▶ [Study material]
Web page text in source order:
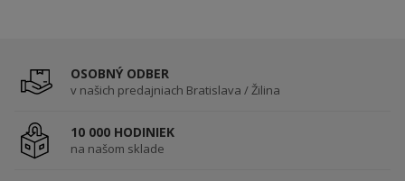
OSOBNÝ ODBER
v našich predajniach Bratislava / Žilina
10 000 HODINIEK
na našom sklade
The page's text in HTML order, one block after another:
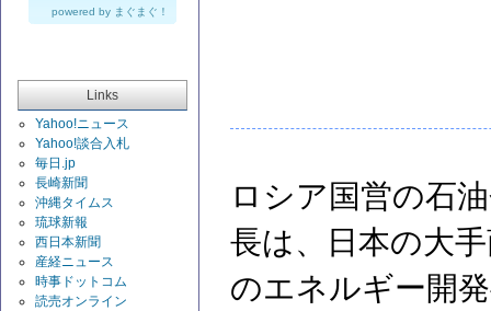
powered by まぐまぐ！
Links
Yahoo!ニュース
Yahoo!談合入札
毎日.jp
長崎新聞
沖縄タイムス
琉球新報
西日本新聞
産経ニュース
時事ドットコム
読売オンライン
ロシア国営の石
長は、日本の大
のエネルギー開
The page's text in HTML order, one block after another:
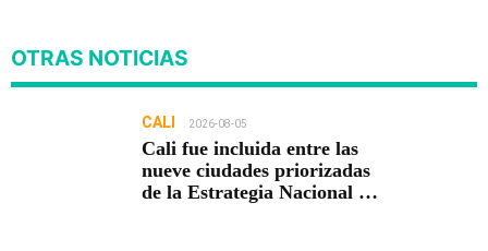
OTRAS NOTICIAS
CALI 2026-08-05
Cali fue incluida entre las
nueve ciudades priorizadas
de la Estrategia Nacional de
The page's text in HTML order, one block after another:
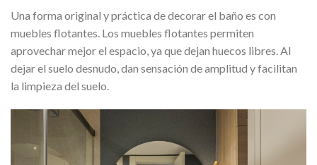
Una forma original y práctica de decorar el baño es con
muebles flotantes. Los muebles flotantes permiten
aprovechar mejor el espacio, ya que dejan huecos libres. Al
dejar el suelo desnudo, dan sensación de amplitud y facilitan
la limpieza del suelo.
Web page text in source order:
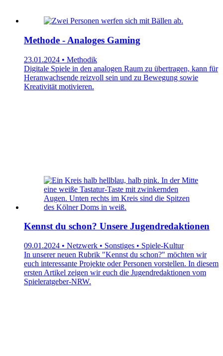
Methode - Analoges Gaming
23.01.2024 • Methodik
Digitale Spiele in den analogen Raum zu übertragen, kann für
Heranwachsende reizvoll sein und zu Bewegung sowie
Kreativität motivieren.
Kennst du schon? Unsere Jugendredaktionen
09.01.2024 • Netzwerk • Sonstiges • Spiele-Kultur
In unserer neuen Rubrik "Kennst du schon?" möchten wir
euch interessante Projekte oder Personen vorstellen. In diesem
ersten Artikel zeigen wir euch die Jugendredaktionen vom
Spieleratgeber-NRW.
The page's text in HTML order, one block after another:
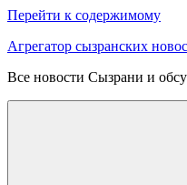
Перейти к содержимому
Агрегатор сызранских
Все новости Сызрани и
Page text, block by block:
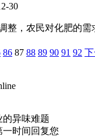
30
整，农民对化肥的
86 87 88 89 90 91 92
异味难题
时间回复您
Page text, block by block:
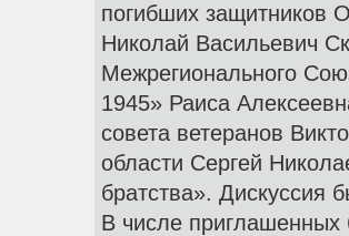
погибших защитников
Николай Васильевич
Межрегионального
1945» Раиса
совета ветеранов
области Сергей
братства». Дискуссия
В числе
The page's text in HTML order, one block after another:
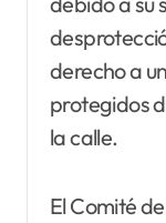
derecho a
protegidos
la calle.
El Comité
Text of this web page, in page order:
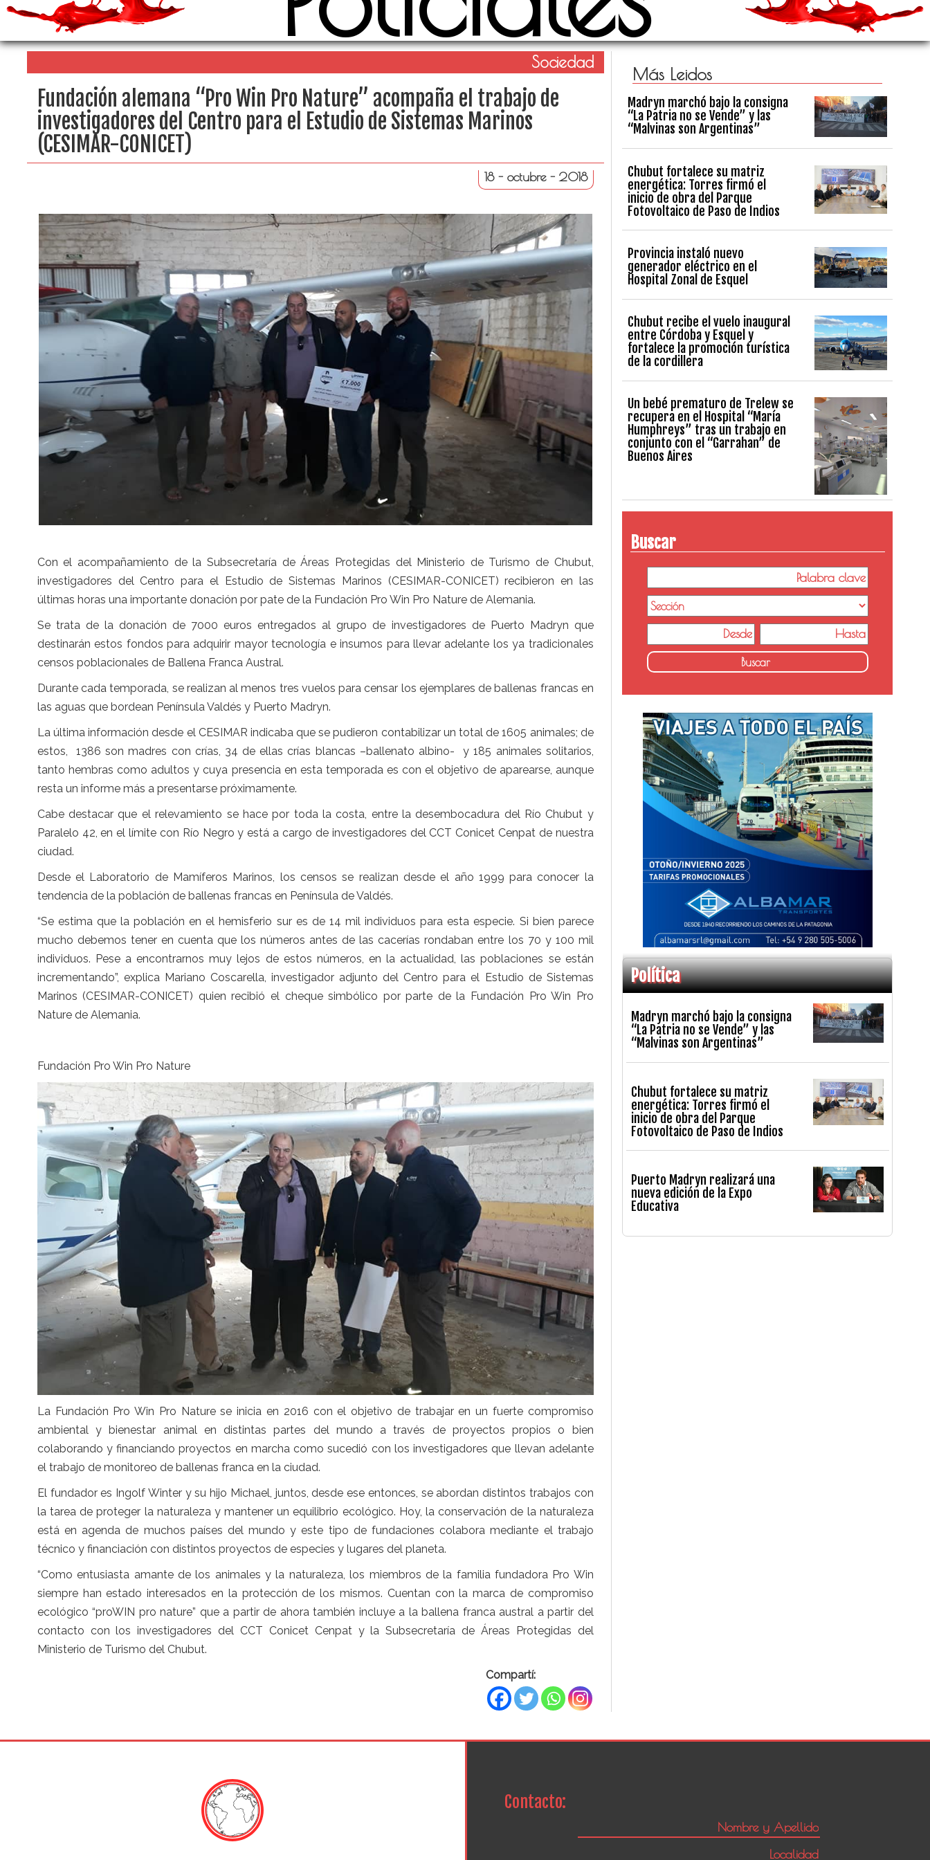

▶ [Work request] The listing above must be retyped word for word, without the pictures.

▶ [Result of the task]
Web page text in source order:
OSOBNÝ ODBER
v našich predajniach Bratislava / Žilina
10 000 HODINIEK
na našom sklade
The page's text in HTML order, one block after another:
powered by まぐまぐ！
Links
Yahoo!ニュース
Yahoo!談合入札
毎日.jp
長崎新聞
沖縄タイムス
琉球新報
西日本新聞
産経ニュース
時事ドットコム
読売オンライン
ロシア国営の石
長は、日本の大
のエネルギー開
The page's text in HTML order, one block after another:
OTRAS NOTICIAS
CALI 2026-08-05
Cali fue incluida entre las
nueve ciudades priorizadas
de la Estrategia Nacional de
The page's text in HTML order, one block after another:
Una forma original y práctica de decorar el baño es con
muebles flotantes. Los muebles flotantes permiten
aprovechar mejor el espacio, ya que dejan huecos libres. Al
dejar el suelo desnudo, dan sensación de amplitud y facilitan
la limpieza del suelo.
Web page text in source order:
Methode - Analoges Gaming
23.01.2024 • Methodik
Digitale Spiele in den analogen Raum zu übertragen, kann für
Heranwachsende reizvoll sein und zu Bewegung sowie
Kreativität motivieren.
Kennst du schon? Unsere Jugendredaktionen
09.01.2024 • Netzwerk • Sonstiges • Spiele-Kultur
In unserer neuen Rubrik "Kennst du schon?" möchten wir
euch interessante Projekte oder Personen vorstellen. In diesem
ersten Artikel zeigen wir euch die Jugendredaktionen vom
Spieleratgeber-NRW.
The page's text in HTML order, one block after another:
Перейти к содержимому
Агрегатор сызранских
Все новости Сызрани и
Page text, block by block:
30
整，农民对化肥的
86 87 88 89 90 91 92
异味难题
时间回复您
Page text, block by block:
погибших защитников
Николай Васильевич
Межрегионального
1945» Раиса
совета ветеранов
области Сергей
братства». Дискуссия
В числе
The page's text in HTML order, one block after another:
derecho a
protegidos
la calle.
El Comité
Text of this web page, in page order:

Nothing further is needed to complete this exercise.